Originally Posted by NRS

So, the point D is at (11,8)

Can you kindly show me how you got the points of D?

Thanks!
• Feb 20th 2010, 06:53 AM
unstopabl3
Quote:

Originally Posted by razemsoft21

Which software have you used to produce this graph?
Thanks!
• Feb 20th 2010, 07:01 AM
e^(i*pi)
This looks suspiciously like an exam question
• Feb 20th 2010, 07:38 AM
unstopabl3
It surely is ;) Does that make any difference ? :D

Another question is that, if you were not given the equation of AC how would you find that out?
• Feb 20th 2010, 12:14 PM
Diagonal
Quote:

Originally Posted by unstopabl3
It surely is ;) Does that make any difference ? :D

That depends upon your character and the character of those who answer problems by doing all the work without question for others who show little or no effort of their own. It's just a matter of choice.
• Feb 20th 2010, 01:49 PM
mr fantastic
Quote:

Originally Posted by unstopabl3
It surely is ;) Does that make any difference ? :D

Another question is that, if you were not given the equation of AC how would you find that out?

If it's an exam question that forms part of your graded assessment, then it makes a big difference. MHF policy is to not knowingly help with questions that count towards a student's final grade.

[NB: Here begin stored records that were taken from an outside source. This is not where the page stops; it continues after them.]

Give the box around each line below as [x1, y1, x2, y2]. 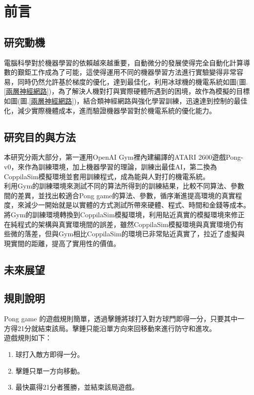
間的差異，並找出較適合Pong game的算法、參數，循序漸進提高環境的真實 [4, 190, 235, 200]
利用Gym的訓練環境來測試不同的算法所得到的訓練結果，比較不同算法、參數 [4, 181, 245, 191]
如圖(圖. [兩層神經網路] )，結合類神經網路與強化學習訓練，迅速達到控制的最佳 [4, 95, 248, 105]
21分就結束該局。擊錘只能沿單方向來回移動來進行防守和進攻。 [17, 323, 216, 333]
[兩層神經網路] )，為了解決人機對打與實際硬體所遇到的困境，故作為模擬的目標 [4, 86, 250, 96]
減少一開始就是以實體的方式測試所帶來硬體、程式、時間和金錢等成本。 [24, 200, 250, 210]
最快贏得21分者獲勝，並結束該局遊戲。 [15, 382, 139, 392]
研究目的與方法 [4, 129, 76, 144]
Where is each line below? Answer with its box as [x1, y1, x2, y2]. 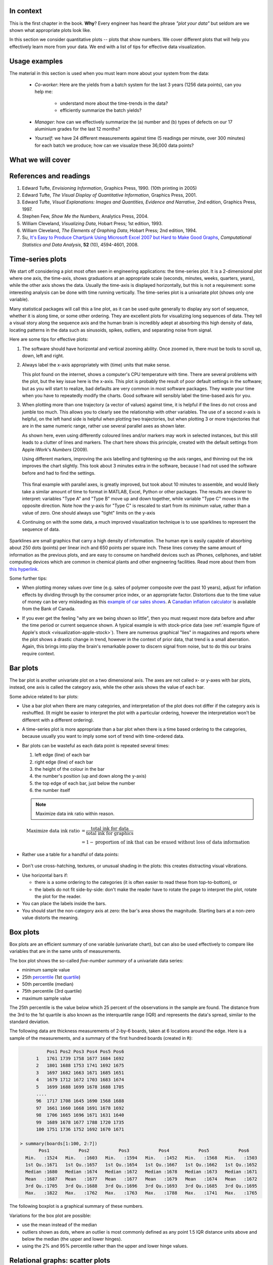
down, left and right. [22, 352, 64, 359]
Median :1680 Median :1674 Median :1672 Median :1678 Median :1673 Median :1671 [25, 1169, 257, 1175]
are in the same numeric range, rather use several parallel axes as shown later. [22, 423, 186, 429]
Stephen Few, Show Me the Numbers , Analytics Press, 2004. [22, 213, 149, 220]
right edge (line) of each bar [34, 759, 94, 765]
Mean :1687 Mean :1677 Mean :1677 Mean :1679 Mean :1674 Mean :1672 [25, 1176, 257, 1182]
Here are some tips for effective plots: [9, 336, 88, 343]
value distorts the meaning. [22, 915, 79, 921]

Edit: The question appears to be from a past exam paper. Thread re-opened.
• Feb 21st 2010, 04:57 AM
unstopabl3
Thank you Mr Fan ;)

@ Diagonal

I am not the kind to ask someone to do my homework for me, although I don't hesitate to ask for help when required. I think I have followed that ideology in this thread as well. I have not asked you to solve the whole question for me. So please stop bashing.

@ Others

I have asked about something which is not even required in the above question. I am just clearing my concepts. So please do let me know the following two things:

1) How to get the co-ordinates of D
2) If you were not given the equation of AC in the question. Is it possible to find the co-ordinates of C and the equation of AC?

Thanks!
• Feb 22nd 2010, 10:29 AM
Diagonal
Quote:

Originally Posted by unstopabl3
Thank you Mr Fan ;)

@ Diagonal

I am not the kind to ask someone to do my homework for me, although I don't hesitate to ask for help when required. I think I have followed that ideology in this thread as well. I have not asked you to solve the whole question for me. So please stop bashing.

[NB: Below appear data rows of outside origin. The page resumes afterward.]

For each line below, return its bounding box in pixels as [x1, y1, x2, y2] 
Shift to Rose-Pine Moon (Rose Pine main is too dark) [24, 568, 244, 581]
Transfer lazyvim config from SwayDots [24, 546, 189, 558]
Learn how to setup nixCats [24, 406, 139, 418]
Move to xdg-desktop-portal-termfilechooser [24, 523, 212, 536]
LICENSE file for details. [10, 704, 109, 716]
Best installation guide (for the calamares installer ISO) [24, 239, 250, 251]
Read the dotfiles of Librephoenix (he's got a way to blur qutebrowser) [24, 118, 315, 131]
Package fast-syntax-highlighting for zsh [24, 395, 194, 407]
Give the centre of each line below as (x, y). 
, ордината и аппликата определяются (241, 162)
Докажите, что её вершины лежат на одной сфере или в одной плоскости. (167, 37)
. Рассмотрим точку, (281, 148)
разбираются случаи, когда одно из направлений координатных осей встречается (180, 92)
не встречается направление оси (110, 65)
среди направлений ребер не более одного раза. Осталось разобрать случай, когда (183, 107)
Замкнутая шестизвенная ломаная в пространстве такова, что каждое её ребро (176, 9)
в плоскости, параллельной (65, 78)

Sorry, my mistake perhaps, but this IS the internet of which little girls should be extremely wary, and I can not read minds. To make the point, how would you distinguish honest effort from someone who IS asking to have their work done for them? The easiest way of all is to simply show one's own effort from the start, however right or wrong it may be [and that's the point if one needs useful assistance], and you showed none. I'm not bashing you at all, but have been bashed for having some suspicion that is warranted as I really can not read minds.

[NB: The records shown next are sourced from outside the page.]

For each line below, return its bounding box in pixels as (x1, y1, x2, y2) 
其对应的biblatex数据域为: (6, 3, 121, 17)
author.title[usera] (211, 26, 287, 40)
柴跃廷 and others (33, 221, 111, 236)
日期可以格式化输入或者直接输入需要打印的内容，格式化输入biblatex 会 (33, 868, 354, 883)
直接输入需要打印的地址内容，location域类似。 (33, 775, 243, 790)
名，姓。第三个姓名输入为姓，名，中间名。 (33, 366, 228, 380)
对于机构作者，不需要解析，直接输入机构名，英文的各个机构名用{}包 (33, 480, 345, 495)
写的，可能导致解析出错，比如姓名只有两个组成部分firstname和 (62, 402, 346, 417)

Now that that's settled...

Part (i)
BC is perpendicular to AB, so the slope of BC is the negative inverse of that of AB. The slope of AB is (6-2)/(1-3) = -2. The slope of BC is then 1/2. So the equation is (y - 6)/(x - 1) = 1/2. That is, 2y - x = 11.

Part (ii)
You now have two equations to solve for the point of intersection, C. They are...

x - 2y = -11, and x - y = 1

You should be able to solve those to get C(13,12)

Part(iii)
You get from D to C in the same manner as from A to B. They have the same slope. The rise is the same length, as is the run. ...

y - 12 = 2 - 6 So y = 8

x - 13 = 3 - 1 So x = 15

and you have D(15,8)

Now, do you see that I was not "bashing" anyone, but willing to help, and that not I nor anyone can determine honest effort if it is not shown? I am really asking only what is being asked of me ...to show my work.
• Mar 5th 2010, 03:43 PM
razemsoft21
Quote:

Originally Posted by unstopabl3
Which software have you used to produce this graph?
Thanks!

the software is (Corel Draw) for both graph and solution.

Thanks again.
• Mar 5th 2010, 09:46 PM
unstopabl3
Quote:

Originally Posted by razemsoft21
the software is (Corel Draw) for both graph and solution.

Thanks again.

That's nice, didn't know corel draw had maths related functions/options.